Buona lettura e buona giornata.

– Mattia

P.S.: Come potete notare, ho cambiato la grafica del sito per renderla un po’ più accattivante. Spero vi piaccia 🙂


Eleonora Sava, interpretata da Benedetta Gargani

DISCLAIMER: sono presenti spoiler in questa recensione, quindi proseguite a vostro rischio e pericolo.

Che dire di questa stagione? Decisamente sotto tono, tanto per cominciare: si percepisce già dalle prime puntate che manca il tocco artistico che nelle due precedenti stagioni aveva reso la versione italiana di SKAM tra le preferite del pubblico (anche quello estero), e la sensazione si conferma proseguendo nella visione.

Vediamo in questo caso come protagonista delle vicende Eleonora, alle prese con Edoardo, a partire dagli avvenimenti della seconda stagione, dove si era iniziato a delineare un legame tra i due.

Costretta dalla promessa che la ragazza aveva fatto a lui e dal ricatto a cui lui ricorre per convincerla, decide di accettare restia l’invito da lui offerto, e si incontrano. Sebbene le cose non sembrano andare molto bene, si percepisce come Eleonora inizi a vederlo con occhi diversi e a domandarsi su chi sia lui davvero.

Eleonora ed Edoardo che rispettano il metro di distanza ancora prima che divenisse ufficiale. Dei bravi figliuoli, insomma.

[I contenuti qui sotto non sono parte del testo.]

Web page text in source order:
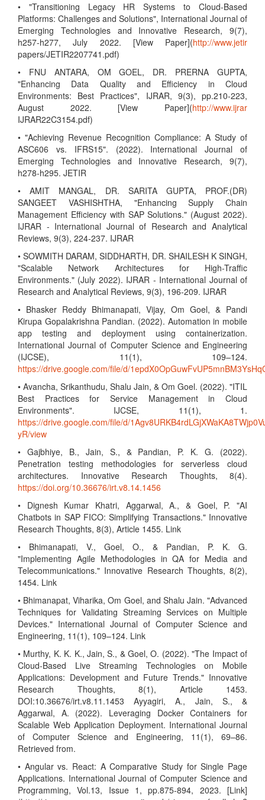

A partire da questo punto affrontiamo nelle varie puntate lo svilupparsi della loro storia sentimentale, attraverso numerose difficoltà e vicende che mineranno il loro rapporto.

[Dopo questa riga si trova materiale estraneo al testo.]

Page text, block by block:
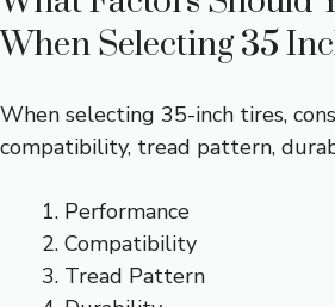
When Selecting 35
When selecting 35-inch tires,
compatibility, tread pattern,
Performance
Compatibility
Tread Pattern

Il problema che ho trovato personalmente piuttosto rilevante in questa stagione risiede proprio nei due protagonisti: risultano troppo deboli e troppo poco carismatici per ricoprire il ruolo che gli è stato affidato, e questo risulta evidente nei loro dialoghi, intervallati da pause che spezzano il ritmo in modo piuttosto sgradevole o che talvolta lasciano con un senso di confusione e incompletezza. Anche l’interpretazione degli attori mostra una fragilità, che sicuramente potranno aggiustare con l’esperienza e il tempo nella loro carriera, ma in questo caso fanno vacillare ulteriormente un equilibrio già precario.

Il ripetersi delle dinamiche tra i due con il tempo risulta estenuante e raggiunge anche momenti di tedio: nella prima parte, lui flirta usando l’ironia e la provocazione, mentre lei si comporta da dura e reagisce in modo glaciale, pur in realtà cedendo gradualmente alle sue avances; nella seconda, quando la loro relazione è ormai consolidata, lei tenta continuamente di farsi strada in mezzo alla riluttanza di Edoardo e alle sue problematiche, sempre con le stesse frasi e le stesse metodologie.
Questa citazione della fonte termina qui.